There’s an interesting discussion going on the comments at The Liberty Zone over the conference call with Governor Matt Blunt yesterday. This argument has played out many a times on the blogosphere and elsewhere. Nikki says:
My view is that if we continue to cast our votes AGAINST a contender, instead of FOR whom we want to see in the White House, we make easier for the major parties to continue their “business as usual” policies without giving them incentive for actual change.
The last time I was for a candidate was in the primaries when I supported Fred Thompson (who was out by the time the PA primaries came around). The time to get the person you want is in the party primaries. Everything after that is going to be a compromise if your preferred candidate doesn’t win. If libertarians (small l) eschew party politics, they are guaranteeing political irrelevance. One of the reasons the candidates pay so much attention to the religious vote is because they come out in hordes in the primary elections. Look what they did for Mike Huckabee last year. No one expected Governor Huckabee to do as well as he did, but he had the religious vote behind him.
Bryan Pick mentioned in one of his comments:
Like I wrote earlier, if you vote third party, you send a signal to the major parties about your preferences, about where they have to go to get your vote — assuming they believe your vote is gettable.
Who exactly are you sending a signal to? Primary voters aren’t going into the voting booth and thinking about keeping the coalition together, they are going in to vote for the candidate that most fits their individual principles. At best, by voting third party, you can influence candidates to run who think they have the right mix of ideas and principles to prevail in the primary. But once they’re thinking about that, you’re already dealing with compromises.

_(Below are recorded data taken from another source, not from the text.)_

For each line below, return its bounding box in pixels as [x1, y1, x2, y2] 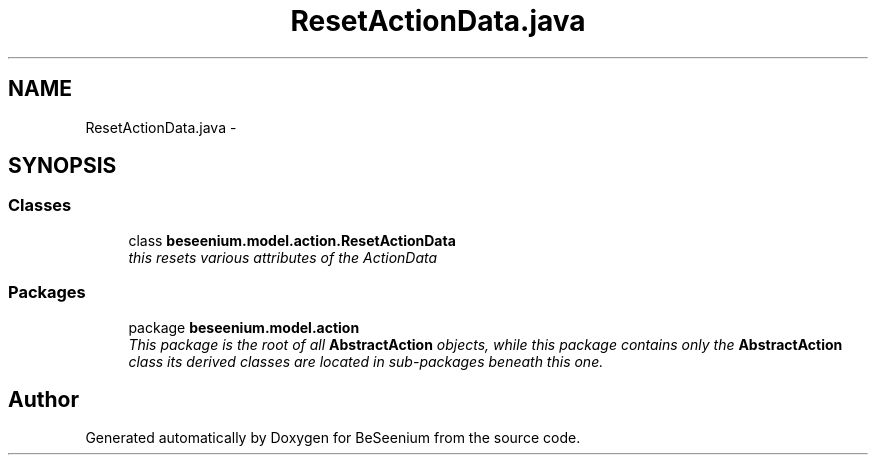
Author [8, 386, 79, 412]
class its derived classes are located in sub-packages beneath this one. [128, 352, 604, 370]
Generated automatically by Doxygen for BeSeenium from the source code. [85, 429, 581, 447]
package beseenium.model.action [128, 318, 360, 336]
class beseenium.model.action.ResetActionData [128, 231, 456, 249]
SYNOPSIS [8, 153, 117, 179]
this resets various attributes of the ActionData [128, 248, 438, 266]

The only way to get a candidate that is aligned 100% with your views it to run yourself. Short of that, participating in politics at the local level, and promoting candidates who share your views the most is really the only way to change things on a macroscopic scale in the long run.
No single special interest has enough clout on their own to win an election. In our republican system, we form coalitions of interests into political parties, presumably comprised of people who hate each other less than they hate that coalition of other people. All politics involves compromise. It’s the nature of the beast. At what point that compromise becomes too much to bear is a different topic, and really boils down to inidividual choice.
But I do believe that libertarians have been too demanding of a place in politics, Republican, Libertarian or otherwise, that are far beyond their contributions to it. Perhaps there just aren’t enough libertarians out there to really have much of a place, but I don’t really believe that. In my view, the persistent problem libertarians have had getting any traction, has to do with their unwillingness to make any compromises or do any work within the party system.
This is a long battle we wage. It’s been raging for generations, and it’s not going to stop any time soon. Sometimes you get dealt a not so great hand. Sure, you can leave the game, or you can try your best to minimize your losses, and get yourself into a position to have a better hand next time. The left has put a lot of chips down on the O-man, and I’m a lot more interested in getting him to bust out, so we can stay in the game and avoid bleeding chips. In poker there’s a lot of luck in the draw, in politics getting a better hand involves working hard to make sure there are good cards in the deck. I’m working for McCain this election not so much because I like him, but because if he wins we can stay in the game. I work for the local endorsed candidates so that politicians who support gun rights have an incentive to run — they know I can help them get votes and support. That’s making sure the deck is stacked in our favor for when we draw future hands. It’s not fun work. It often involves holding your nose. Sometimes you have to put some deeply held reservations about some candidates aside in order to stay in the game. But if you don’t get in and do the dirty work, someone else will, and they will be the ones who decide the cards the rest of us get to play with. Personally, I’d rather help stack the deck in our favor.